A Convolutional Neural Network (ConvNet/CNN) is a Deep Learning algorithm which can take in an input image, assign importance (learnable weights and biases) to various aspects/objects in the image and be able to differentiate one from the other. The pre-processing required in a ConvNet is much lower as compared to other classification algorithms.
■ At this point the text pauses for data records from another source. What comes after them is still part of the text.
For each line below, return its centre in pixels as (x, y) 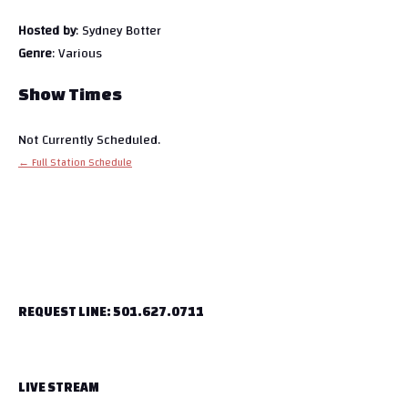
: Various (77, 54)
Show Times (70, 94)
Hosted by (47, 31)
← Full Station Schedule (75, 163)
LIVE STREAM (59, 388)
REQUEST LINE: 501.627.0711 (111, 312)
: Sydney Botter (118, 31)
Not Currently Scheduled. (89, 140)

While in primitive methods filters are hand-engineered, with enough training, ConvNets have the ability to learn these filters/characteristics.


# 2. Data Preparation
## 2.1 Import libraries

In [None]:
import numpy as np
import pandas as pd 
import matplotlib.pyplot as plt
import seaborn as sns
from keras.models import Sequential
from keras.layers import Dense
from keras.optimizers import Adam
from keras.utils.np_utils import to_categorical
from keras.layers import Dropout, Flatten ,BatchNormalization , MaxPool2D
from keras.layers.convolutional import Conv2D
from keras.preprocessing.image import ImageDataGenerator
from sklearn.model_selection import train_test_split
import os

## 2.2 Load Data

In [None]:
ds_train=pd.read_csv("../input/digit-recognizer/train.csv")
ds_test=pd.read_csv("../input/digit-recognizer/test.csv")

In [None]:
print("Train dataset :",ds_train.shape)
#print("Test dataset :",ds_test.shape)

In [None]:
X=ds_train.drop(['label'],axis=1)
y=ds_train['label']
print("done!")

In [None]:
sns.countplot(y)

As you can see we have the count of all label are almost in the save interval [3500,5000], that's good for the training, for example if we had just 1000 samples of label 1 that will be a problem , the model will find difficulties to detect label 1"less accuracy ", so that's not going to happend everything look fine .

## 2.3 Normalization

We will use Grayscale normalization the model will work faster if the interval of data between [0,1] instead of [0,255]

In [None]:
X=X/255.0
ds_test=ds_test/255.0

## 2.4 Reshape

From 1D vectors to 28×28×1 (3D)

In [None]:
X = X.values.reshape(-1,28,28,1)
ds_test = ds_test.values.reshape(-1,28,28,1)

## 2.5 check the Dataset

Before we move forward we need to check our dataset first if there anything wrong and the label are correct.

In [None]:
fig,axs=plt.subplots(1,5,figsize=(20,5))
fig.tight_layout()

for i in range(5):
    axs[i].imshow(X[i].reshape(28,28))
    axs[i].axis('off')
    axs[i].set_title(y[i])
plt.show()

Everything look fine !

## 2.6 Split to train and test

In [None]:
X_train, X_test, y_train, y_test = train_test_split(X, y, test_size = 0.12, random_state=4)

In [None]:
len(X_train) #we will set batch size to 56 and step per epouch to 660

# 3. Data Augmentation

![](http://www.pyimagesearch.com/wp-content/uploads/2019/07/keras_data_augmentation_in_place.png)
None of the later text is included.